__Problem__. Retype, please, the listing from its opening line through the line that contains "worker, Fiona McMahon. We are... (146, 72)", both included, without the pictures.

===== Excerpted data

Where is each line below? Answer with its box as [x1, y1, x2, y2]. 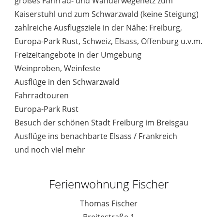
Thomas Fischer [79, 198, 138, 209]
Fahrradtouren [15, 90, 69, 101]
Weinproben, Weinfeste [15, 63, 100, 74]
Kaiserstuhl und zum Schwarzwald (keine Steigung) [15, 9, 199, 20]
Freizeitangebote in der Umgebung [15, 49, 141, 61]
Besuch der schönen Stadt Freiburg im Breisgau [15, 117, 188, 128]
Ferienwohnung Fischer [48, 176, 169, 192]
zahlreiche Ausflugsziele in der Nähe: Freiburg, [15, 22, 182, 33]
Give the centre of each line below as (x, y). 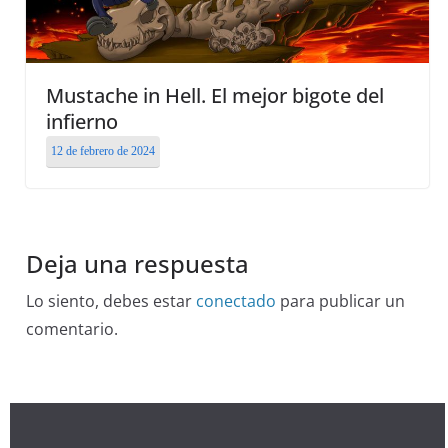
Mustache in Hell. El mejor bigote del (215, 95)
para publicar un (340, 300)
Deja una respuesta (137, 263)
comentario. (72, 328)
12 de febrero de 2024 (103, 150)
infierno (82, 121)
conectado (236, 300)
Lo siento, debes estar (111, 300)
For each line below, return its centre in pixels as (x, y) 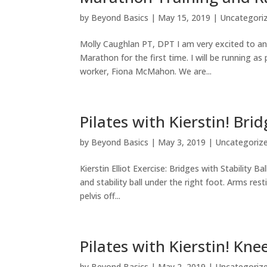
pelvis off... (100, 196)
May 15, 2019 (184, 18)
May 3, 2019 (182, 142)
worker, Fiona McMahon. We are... (146, 72)
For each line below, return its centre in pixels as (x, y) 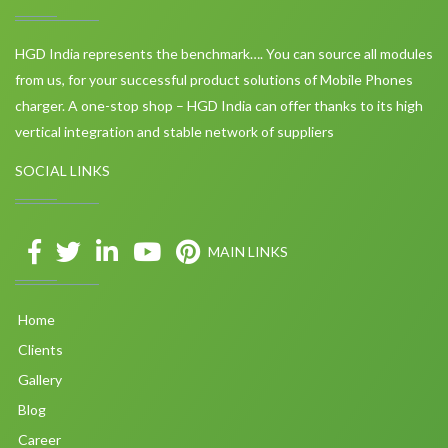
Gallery (38, 380)
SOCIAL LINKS (62, 171)
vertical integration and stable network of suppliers (174, 132)
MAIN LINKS (248, 252)
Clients (39, 350)
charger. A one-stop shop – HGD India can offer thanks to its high (219, 106)
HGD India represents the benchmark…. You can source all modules (224, 54)
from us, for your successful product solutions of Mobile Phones (214, 80)
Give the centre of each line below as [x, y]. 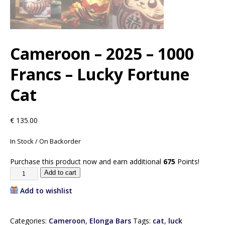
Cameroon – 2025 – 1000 [102, 53]
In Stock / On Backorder [45, 141]
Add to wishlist [46, 190]
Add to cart [60, 172]
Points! [187, 161]
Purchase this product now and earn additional [87, 161]
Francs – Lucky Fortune [100, 74]
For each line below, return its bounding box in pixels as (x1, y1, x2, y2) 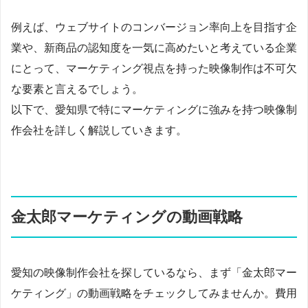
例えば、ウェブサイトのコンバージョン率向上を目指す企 (11, 21, 297, 33)
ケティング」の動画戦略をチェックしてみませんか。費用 (11, 287, 297, 299)
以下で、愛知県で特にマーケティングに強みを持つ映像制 (11, 103, 297, 115)
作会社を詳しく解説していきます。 (11, 124, 187, 136)
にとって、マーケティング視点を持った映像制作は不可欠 (11, 62, 297, 74)
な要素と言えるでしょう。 (11, 82, 143, 95)
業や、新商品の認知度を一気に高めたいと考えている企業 (11, 41, 297, 54)
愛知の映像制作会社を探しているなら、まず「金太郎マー (11, 266, 297, 278)
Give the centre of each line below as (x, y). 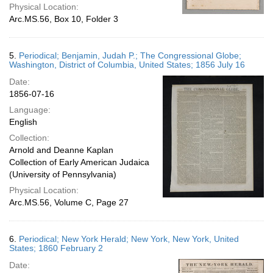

==========

__Solution to this task__.
Where is each line below? Answer with its box as [x1, y1, x2, y2]. 
Thomas Fischer [79, 198, 138, 209]
Fahrradtouren [15, 90, 69, 101]
Weinproben, Weinfeste [15, 63, 100, 74]
Kaiserstuhl und zum Schwarzwald (keine Steigung) [15, 9, 199, 20]
Freizeitangebote in der Umgebung [15, 49, 141, 61]
Besuch der schönen Stadt Freiburg im Breisgau [15, 117, 188, 128]
Ferienwohnung Fischer [48, 176, 169, 192]
zahlreiche Ausflugsziele in der Nähe: Freiburg, [15, 22, 182, 33]
Give the centre of each line below as (x, y). 
Mustache in Hell. El mejor bigote del (215, 95)
para publicar un (340, 300)
Deja una respuesta (137, 263)
comentario. (72, 328)
12 de febrero de 2024 (103, 150)
infierno (82, 121)
conectado (236, 300)
Lo siento, debes estar (111, 300)
For each line below, return its centre in pixels as (x, y) 
pelvis off... (100, 196)
May 15, 2019 (184, 18)
May 3, 2019 (182, 142)
worker, Fiona McMahon. We are... (146, 72)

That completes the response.